Worship starts with an audience of one, i.e. just us and God - our heart before Him, being caught in His gaze, and gazing on Him. It develops to declaration, us telling about God ... but it is then expressed in practice with the actions we take, especially among the last, the least and the lost.

The audience of one thing means that you can start whatever the circumstances. In solitary confinement, in lockdown, on our own with just yourself or your family? In all these situations you can worship! It begins by recognising that God is God, and we are Not!

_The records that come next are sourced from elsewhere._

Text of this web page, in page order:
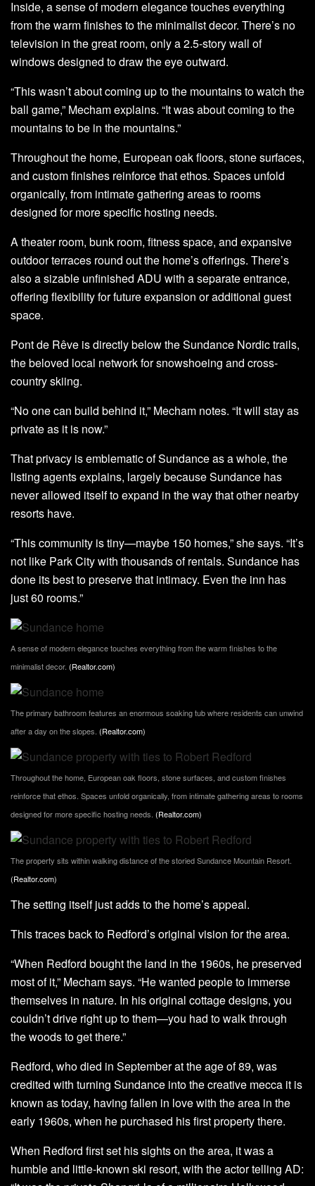
Inside, a sense of modern elegance touches everything
from the warm finishes to the minimalist decor. There’s no
television in the great room, only a 2.5-story wall of
windows designed to draw the eye outward.
“This wasn’t about coming up to the mountains to watch the
ball game,” Mecham explains. “It was about coming to the
mountains to be in the mountains.”
Throughout the home, European oak floors, stone surfaces,
and custom finishes reinforce that ethos. Spaces unfold
organically, from intimate gathering areas to rooms
designed for more specific hosting needs.
A theater room, bunk room, fitness space, and expansive
outdoor terraces round out the home’s offerings. There’s
also a sizable unfinished ADU with a separate entrance,
offering flexibility for future expansion or additional guest
space.
Pont de Rêve is directly below the Sundance Nordic trails,
the beloved local network for snowshoeing and cross-
country skiing.
“No one can build behind it,” Mecham notes. “It will stay as
private as it is now.”
That privacy is emblematic of Sundance as a whole, the
listing agents explains, largely because Sundance has
never allowed itself to expand in the way that other nearby
resorts have.
“This community is tiny—maybe 150 homes,” she says. “It’s
not like Park City with thousands of rentals. Sundance has
done its best to preserve that intimacy. Even the inn has
just 60 rooms.”
A sense of modern elegance touches everything from the warm finishes to the
minimalist decor. (Realtor.com)
The primary bathroom features an enormous soaking tub where residents can unwind
after a day on the slopes. (Realtor.com)
Throughout the home, European oak floors, stone surfaces, and custom finishes
reinforce that ethos. Spaces unfold organically, from intimate gathering areas to rooms
designed for more specific hosting needs. (Realtor.com)
The property sits within walking distance of the storied Sundance Mountain Resort.
(Realtor.com)
The setting itself just adds to the home’s appeal.
This traces back to Redford’s original vision for the area.
“When Redford bought the land in the 1960s, he preserved
most of it,” Mecham says. “He wanted people to immerse
themselves in nature. In his original cottage designs, you
couldn’t drive right up to them—you had to walk through
the woods to get there.”
Redford, who died in September at the age of 89, was
credited with turning Sundance into the creative mecca it is
known as today, having fallen in love with the area in the
early 1960s, when he purchased his first property there.
When Redford first set his sights on the area, it was a
humble and little-known ski resort, with the actor telling AD:

Do the Isaiah and Amos passages mean that the sacrifices and even the worship music are wrong? No - but remember this principle: for any thing that we might put together as an act of worship ... we can (if not careful) make it become an idol in itself. We can swap it in to be worshipped instead of God, putting the created above the creator. It is all put together by humans who can subtly allow it to become a substitute for the real thing ... until it is stripped away and our true hearts are laid bare.

The true heart of worship, in whatever circumstances, asks 'What would you have me bring to you, and to those around me?'.

Worship starts with just us and God: me as created, God as creator ... it moves on to declaration and then develops to practical expression to those around me. Note the declaration is in multiple directions: it is to God (the audience of one thing), but it is also to myself (me reminding myself the wonders of God). When we meet it is to each other. And it is also to the heavenlies - the unseen spiritual powers.

It can use any form: art, poetry, music ... they can all usefully help express the mood and surge the senses. Yet all these forms are merely vehicles, they are means to an end, not the end in themselves.

Eventually lockdown restrictions will lift and we will be able to gather (I look forward to it!). When we come, let us not come to worship, but let us come worshipping. Let our gatherings be a coming together, where each of us overflows from our own hearts already set towards God. Let us desire to declare together, to corporately gaze on Him and declare to God, ourselves, each other ... and to the heavenlies the wonders of God.

We will commission our musicians to help lead us, to aid the collective expression of mood. But let us not sub-contract to the musicians, somehow letting them 'do the worship' for us. And let us recognise that no matter how spiritually uplifting those gathered times are, no matter how spiritually intense, they are but one component of our worship - a worship that must be expressed through how we are with others outside the gathering, through the whole week.